Problem to work on:
Include the line containing "## creating transaction" and every line after it up to the end of the material below; reproduce them exactly and drop the pictures.

Study material:
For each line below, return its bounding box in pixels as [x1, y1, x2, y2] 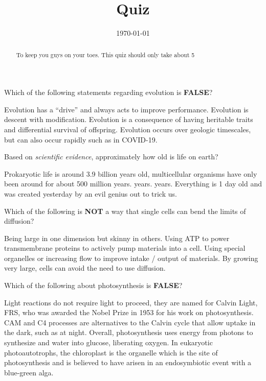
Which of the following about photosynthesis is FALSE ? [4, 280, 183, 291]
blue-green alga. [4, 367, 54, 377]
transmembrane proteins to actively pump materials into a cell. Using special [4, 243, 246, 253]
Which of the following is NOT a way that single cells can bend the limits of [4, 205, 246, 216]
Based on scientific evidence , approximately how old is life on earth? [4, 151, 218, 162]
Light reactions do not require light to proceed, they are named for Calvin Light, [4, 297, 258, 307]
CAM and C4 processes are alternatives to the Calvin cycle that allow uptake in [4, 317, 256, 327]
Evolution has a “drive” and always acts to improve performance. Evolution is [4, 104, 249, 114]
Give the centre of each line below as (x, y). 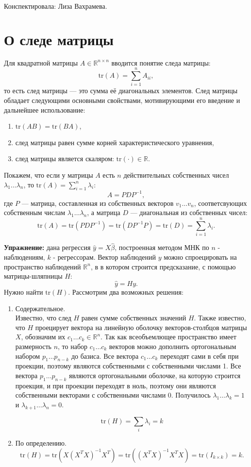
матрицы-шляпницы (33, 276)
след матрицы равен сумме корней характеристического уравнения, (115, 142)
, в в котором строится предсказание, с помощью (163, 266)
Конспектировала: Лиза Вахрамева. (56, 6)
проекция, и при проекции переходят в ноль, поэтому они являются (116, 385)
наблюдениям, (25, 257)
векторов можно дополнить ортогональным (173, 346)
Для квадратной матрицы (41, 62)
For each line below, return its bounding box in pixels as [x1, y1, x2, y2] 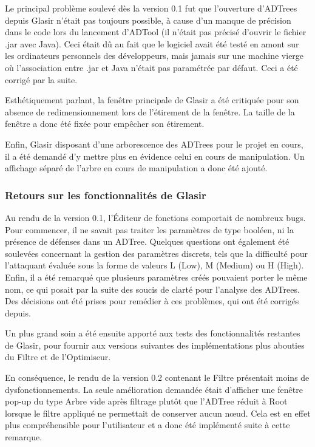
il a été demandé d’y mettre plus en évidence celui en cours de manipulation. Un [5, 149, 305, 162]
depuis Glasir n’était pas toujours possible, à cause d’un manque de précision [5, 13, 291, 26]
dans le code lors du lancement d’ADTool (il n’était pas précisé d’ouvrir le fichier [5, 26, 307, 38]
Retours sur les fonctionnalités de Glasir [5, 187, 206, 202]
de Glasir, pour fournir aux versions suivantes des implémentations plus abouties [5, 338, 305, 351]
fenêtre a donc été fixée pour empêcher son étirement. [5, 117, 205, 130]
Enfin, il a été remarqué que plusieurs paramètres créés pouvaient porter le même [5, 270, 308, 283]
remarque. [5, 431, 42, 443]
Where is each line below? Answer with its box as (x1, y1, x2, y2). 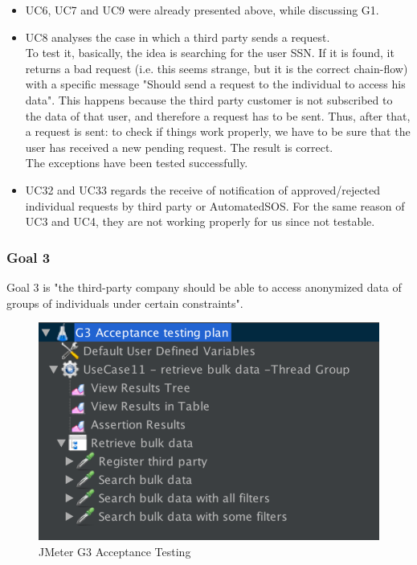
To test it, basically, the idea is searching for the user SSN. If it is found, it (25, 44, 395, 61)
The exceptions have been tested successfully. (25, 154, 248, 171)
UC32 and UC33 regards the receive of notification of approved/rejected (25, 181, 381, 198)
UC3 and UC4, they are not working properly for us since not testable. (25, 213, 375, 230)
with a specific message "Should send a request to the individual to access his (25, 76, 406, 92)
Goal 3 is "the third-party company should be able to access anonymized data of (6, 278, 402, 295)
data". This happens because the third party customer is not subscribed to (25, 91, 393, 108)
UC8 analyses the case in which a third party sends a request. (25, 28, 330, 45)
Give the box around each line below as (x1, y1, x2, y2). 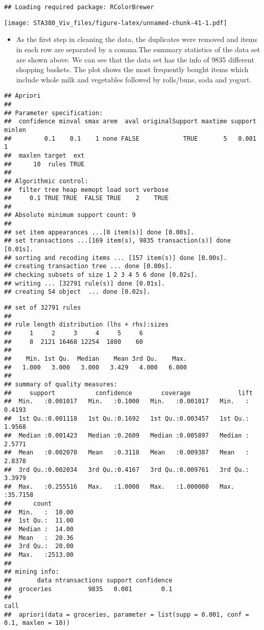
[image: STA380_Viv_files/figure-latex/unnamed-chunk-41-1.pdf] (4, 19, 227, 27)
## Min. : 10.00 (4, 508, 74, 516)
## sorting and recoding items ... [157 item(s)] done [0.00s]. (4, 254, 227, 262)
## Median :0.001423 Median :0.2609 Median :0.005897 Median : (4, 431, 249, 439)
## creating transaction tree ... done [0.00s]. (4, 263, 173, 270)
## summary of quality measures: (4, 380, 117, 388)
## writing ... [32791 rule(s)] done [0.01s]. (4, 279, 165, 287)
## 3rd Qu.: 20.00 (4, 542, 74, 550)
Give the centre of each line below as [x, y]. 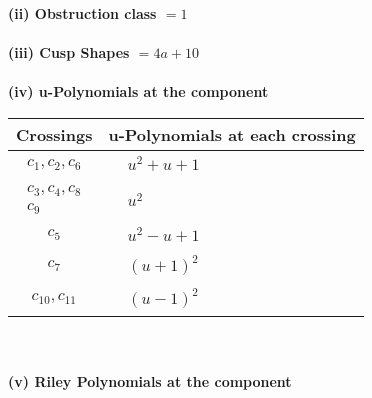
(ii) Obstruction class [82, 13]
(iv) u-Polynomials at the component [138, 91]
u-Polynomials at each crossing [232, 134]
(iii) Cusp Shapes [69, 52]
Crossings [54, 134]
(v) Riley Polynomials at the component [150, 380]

Final answer:
## creating transaction tree ... done [0.00s]. (4, 263, 173, 270)
## summary of quality measures: (4, 380, 117, 388)
## writing ... [32791 rule(s)] done [0.01s]. (4, 279, 165, 287)
## 3rd Qu.: 20.00 (4, 542, 74, 550)
Give the centre of each line below as [x, y]. 
(ii) Obstruction class [82, 13]
(iv) u-Polynomials at the component [138, 91]
u-Polynomials at each crossing [232, 134]
(iii) Cusp Shapes [69, 52]
Crossings [54, 134]
(v) Riley Polynomials at the component [150, 380]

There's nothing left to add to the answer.